Fruity flavors zest up Monique Carr’s concoctions. Photograph by Douglas Merriam.

THE MORNING SUN WARMS THE bosque near Albuquerque, catching the ruby-red skins of wild currants, ripe and juicy for the picking. Monique Carr smiles as she reaches for the fruit. “Foraging is peaceful and playful,” she says. “It’s romantic. It’s sensory. You hear birds singing, you hear crunching. It’s not rushed.”   

The owner of Spellbound Syrups, which she started in 2015, Carr brings that magic to her small-batch shrubs with mostly foraged, seasonal ingredients. She spends hours in the mountains near Mora, along the river in Abiquiú, and wandering orchards in Tesuque to find elderflowers, cherries, apricots, pomegranates, prickly pears, apples, and wild currants.    

She returns home to blend her concentrated syrups, made with vinegar and sugar, a technique that goes back as far as ancient Greece and Persia. Carr extracts the juice and pulp, then macerates them with sugar. She adds vinegar and refrigerates the mixtures to prevent ambient yeasts, which can cause carbonation.  

As a Black Mestiza woman, Carr practices a deep reverence for the land, knowing her resources are precious. “You can’t over-take,” she says. “There is so much responsibility that comes with it. You don’t want to take more than you can use.”   

Experience in coffee shops and breweries in college introduced Carr to the culinary world. A book about shrubs that she received as a gift deepened her interest. It’s a time she often references when talking about the genesis of Spellbound, but she’s coming to realize that her connection to the timeless practice of shrub making is deeper than that.  

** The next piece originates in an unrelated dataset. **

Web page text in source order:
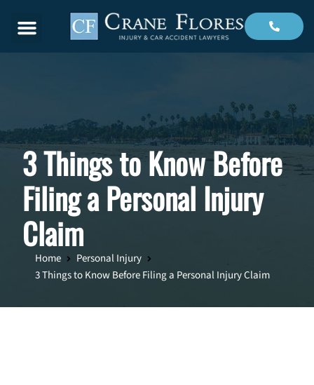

“The seasonal nature of what I do means I work with something, and then it’s released and I come back to it later,” she says. “There is forgetting involved, and then the joy of remembering. Remembering the smells and tastes, remembering to poach a peach to remove the skin. There’s joy in getting to re-meet those experiences.” 

Her syrups can be added to sparkling water or used to make a cocktail with your favorite spirit. Carr suggests trying shrubs as dressings, over yogurt, or to make popsicles. “Be playful,” she says. 

Spellbound Syrups can be found at Sky Coffee, in Santa Fe. Monique Carr also collaborates with Japanese dessert shop Tonari No Mise, in Albuquerque, to create special treats.